In 1975 plaintiffs commenced the present action in the circuit court. Their complaint encompassed portions of the same sewage system contract, in particular extra assessments. The appellants also claimed that the contract was void or voidable for *598 the unconstitutionality of the village ordinance. (To wit, the denial of equal protection.) In addition appellants charged that the appellees had coerced them into the contract rendering the contract voidable and prayed that they be returned the amount of money paid in for tap-in fees and extra assessments.

The trial judge first responded to motions for accelerated judgment by the village in the negative presumably believing that the new complaint attacked the contract on the basis of fraud and duress while the earlier case was a summary judgment limited solely to the tap-in fees sections. On rehearing, the trial judge reversed himself and granted appellee's motion for accelerated judgment utilizing the Supreme Court's decision in Curry v Detroit, 394 Mich 327; 231 NW2d 57 (1975).
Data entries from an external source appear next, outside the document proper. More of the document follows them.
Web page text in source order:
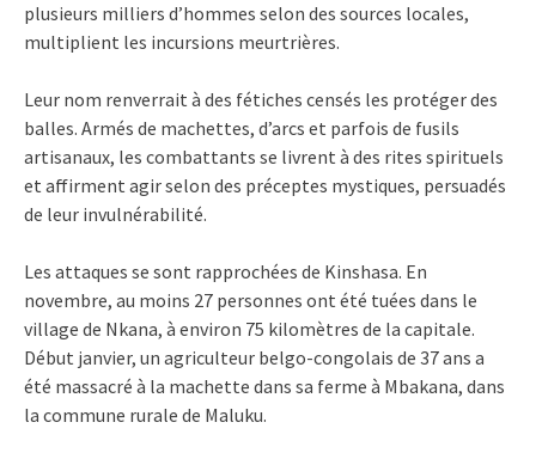
plusieurs milliers d’hommes selon des sources locales,
multiplient les incursions meurtrières.
Leur nom renverrait à des fétiches censés les protéger des
balles. Armés de machettes, d’arcs et parfois de fusils
artisanaux, les combattants se livrent à des rites spirituels
et affirment agir selon des préceptes mystiques, persuadés
de leur invulnérabilité.
Les attaques se sont rapprochées de Kinshasa. En
novembre, au moins 27 personnes ont été tuées dans le
village de Nkana, à environ 75 kilomètres de la capitale.
Début janvier, un agriculteur belgo-congolais de 37 ans a
été massacré à la machette dans sa ferme à Mbakana, dans
la commune rurale de Maluku.
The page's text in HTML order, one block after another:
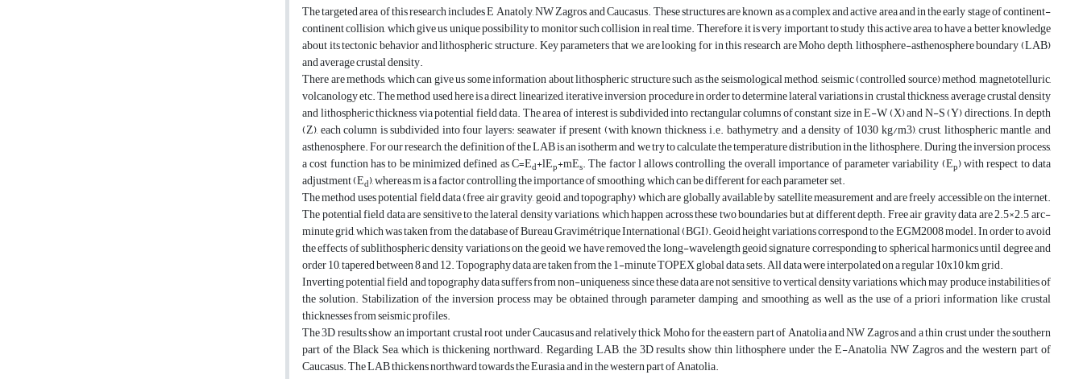
The targeted area of this research includes E Anatoly, NW Zagros, and Caucasus. These structures are known as a complex and active area and in the early stage of continent-
continent collision, which give us unique possibility to monitor such collision in real time. Therefore, it is very important to study this active area to have a better knowledge
about its tectonic behavior and lithospheric structure. Key parameters that we are looking for in this research are Moho depth, lithosphere-asthenosphere boundary (LAB)
and average crustal density.
There are methods, which can give us some information about lithospheric structure such as the seismological method, seismic (controlled source) method, magnetotelluric,
volcanology etc. The method used here is a direct, linearized, iterative inversion procedure in order to determine lateral variations in crustal thickness, average crustal density
and lithospheric thickness via potential field data. The area of interest is subdivided into rectangular columns of constant size in E-W (X) and N-S (Y) directions. In depth
(Z), each column is subdivided into four layers: seawater if present (with known thickness, i.e. bathymetry, and a density of 1030 kg/m3), crust, lithospheric mantle, and
asthenosphere. For our research, the definition of the LAB is an isotherm and we try to calculate the temperature distribution in the lithosphere. During the inversion process,
a cost function has to be minimized defined as C=Ed+lEp+mEs. The factor l allows controlling the overall importance of parameter variability (Ep) with respect to data
adjustment (Ed), whereas m is a factor controlling the importance of smoothing, which can be different for each parameter set.
The method uses potential field data (free air gravity, geoid, and topography) which are globally available by satellite measurement and are freely accessible on the internet.
The potential field data are sensitive to the lateral density variations, which happen across these two boundaries but at different depth. Free air gravity data are 2.5×2.5 arc-
minute grid, which was taken from the database of Bureau Gravimétrique International (BGI). Geoid height variations correspond to the EGM2008 model. In order to avoid
the effects of sublithospheric density variations on the geoid, we have removed the long-wavelength geoid signature corresponding to spherical harmonics until degree and
order 10, tapered between 8 and 12. Topography data are taken from the 1-minute TOPEX global data sets. All data were interpolated on a regular 10x10 km grid.
Inverting potential field and topography data suffers from non-uniqueness since these data are not sensitive to vertical density variations, which may produce instabilities of
the solution. Stabilization of the inversion process may be obtained through parameter damping and smoothing as well as the use of a priori information like crustal
thicknesses from seismic profiles.
The 3D results show an important crustal root under Caucasus and relatively thick Moho for the eastern part of Anatolia and NW Zagros and a thin crust under the southern
part of the Black Sea, which is thickening northward. Regarding LAB, the 3D results show thin lithosphere under the E-Anatolia, NW Zagros and the western part of
Caucasus. The LAB thickens northward towards the Eurasia and in the western part of Anatolia.
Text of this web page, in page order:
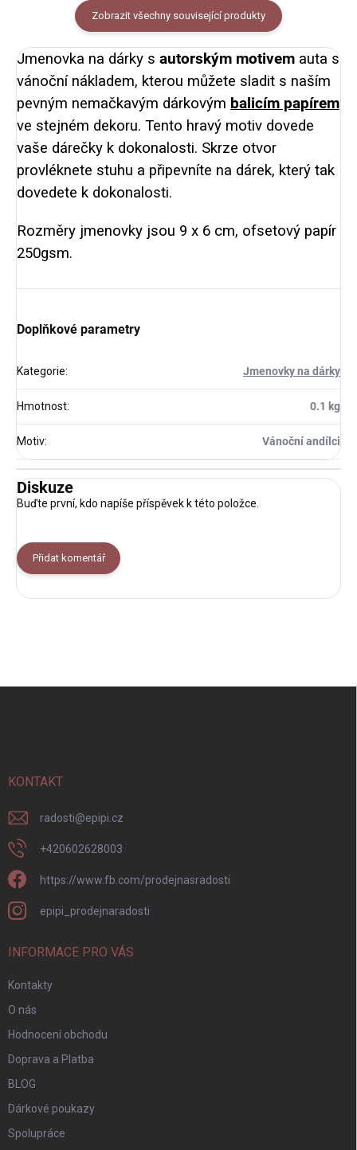
Zobrazit všechny související produkty
Jmenovka na dárky s autorským motivem auta s
vánoční nákladem, kterou můžete sladit s naším
pevným nemačkavým dárkovým balicím papírem
ve stejném dekoru. Tento hravý motiv dovede
vaše dárečky k dokonalosti. Skrze otvor
provléknete stuhu a připevníte na dárek, který tak
dovedete k dokonalosti.
Rozměry jmenovky jsou 9 x 6 cm, ofsetový papír
250gsm.
Doplňkové parametry
Kategorie: Jmenovky na dárky
Hmotnost: 0.1 kg
Motiv: Vánoční andílci
Diskuze
Buďte první, kdo napíše příspěvek k této položce.
Přidat komentář
KONTAKT
radosti@epipi.cz
+420602628003
https://www.fb.com/prodejnasradosti
epipi_prodejnaradosti
INFORMACE PRO VÁS
Kontakty
O nás
Hodnocení obchodu
Doprava a Platba
BLOG
Dárkové poukazy
Spolupráce
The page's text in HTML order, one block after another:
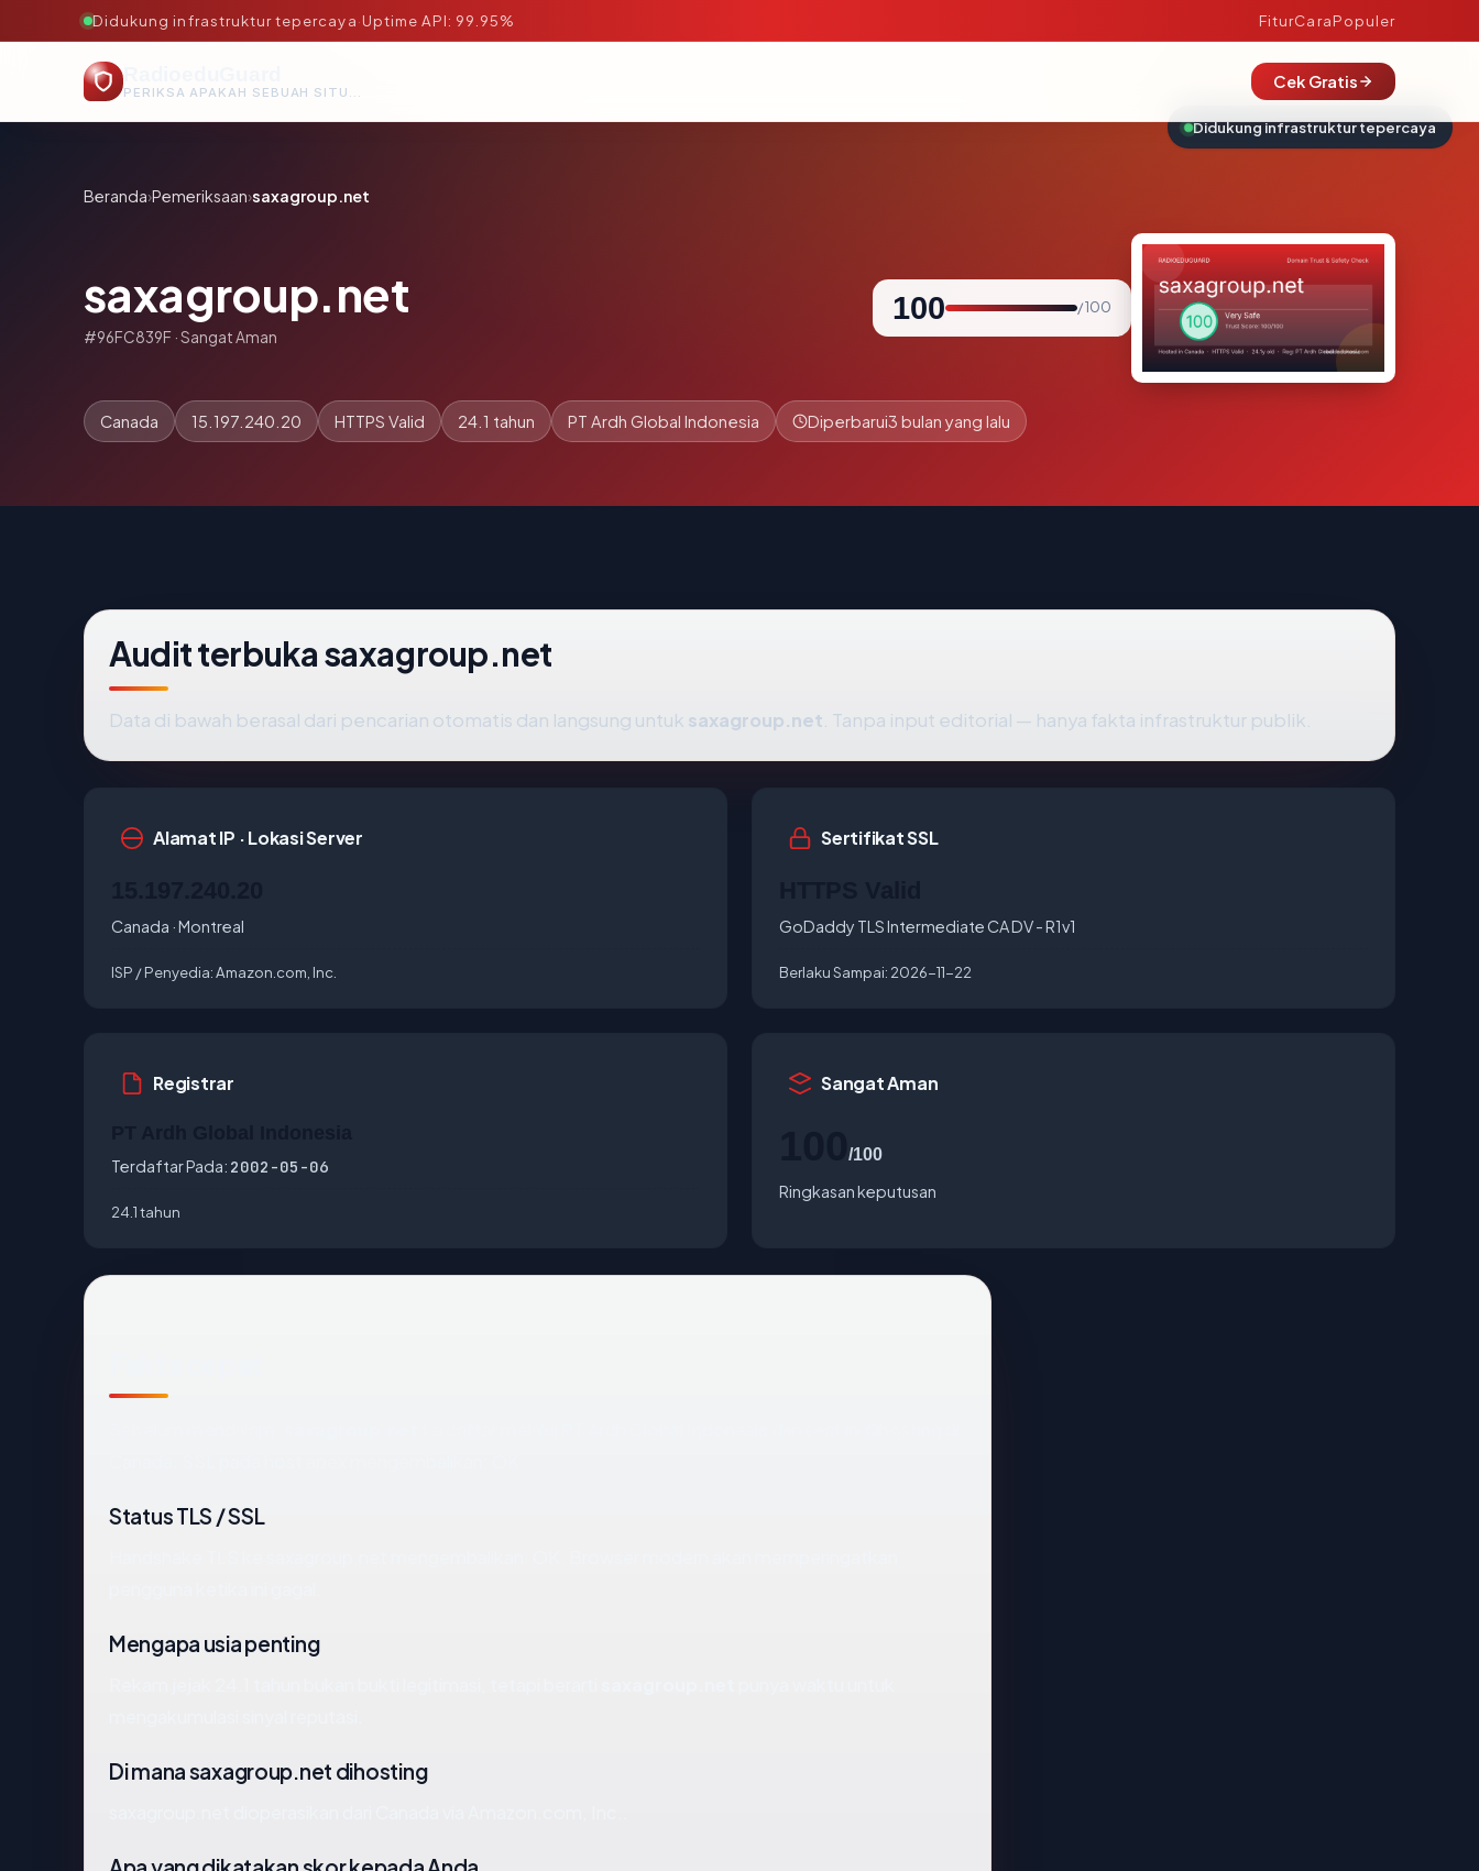
Didukung infrastruktur tepercaya·Uptime API: 99.95% FiturCaraPopuler
PERIKSA APAKAH SEBUAH SITUS AMAN, TEPERCAYA, DAN TERVERIFIKASI DALAM HITUNGAN DETIK.
Cek Gratis
Beranda›Pemeriksaan›saxagroup.net
saxagroup.net
#96FC839F · Sangat Aman
100 / 100
Canada 15.197.240.20 HTTPS Valid 24.1 tahun PT Ardh Global Indonesia Diperbarui3 bulan yang lalu
Audit terbuka saxagroup.net
Data di bawah berasal dari pencarian otomatis dan langsung untuk saxagroup.net . Tanpa input editorial — hanya fakta infrastruktur publik.
Alamat IP · Lokasi Server
Canada · Montreal
ISP / Penyedia:Amazon.com, Inc.
Sertifikat SSL
GoDaddy TLS Intermediate CA DV - R1v1
Berlaku Sampai: 2026-11-22
Registrar
Terdaftar Pada: 2002-05-06
24.1 tahun
Sangat Aman
/100
Ringkasan keputusan
Status TLS / SSL
Mengapa usia penting
Di mana saxagroup.net dihosting
Didukung infrastruktur tepercaya

The simple rule of the Curry case is that a summary judgment is a final judgment capable of barring a second lawsuit where the proper circumstances occur. First, the same matter is in issue; secondly, the same parties or their privies are involved; and lastly, there was a judgment on the merits. See Tucker v Rohrback, 13 Mich 73 (1864). In the instant case, plaintiffs meet the "same parties" criteria. They were individually and collectively named in the first case and even a possible change in the partnership would have rendered them privies. Concerning the "same issues" criteria, the trial judge correctly realized the impact of Curry. The first lawsuit on the installment contract related to the enforceability of the contract. The summary judgment favoring the enforcement necessarily includes a finding that the contract was valid. Stated another way, the contract was not based on duress, fraud or unconstitutional *599 motives. If these allegations were true appellants could have just as easily appealed the decision in the original case. We find persuasive a footnote from the Curry case citing Justice COOLEY:

"* * * it is immaterial whether the point was actually litigated in the first suit or not, if its determination was necessarily included in the judgment." Curry, supra, 332 n 7, citing Barker v Cleveland, 19 Mich 230 (1869).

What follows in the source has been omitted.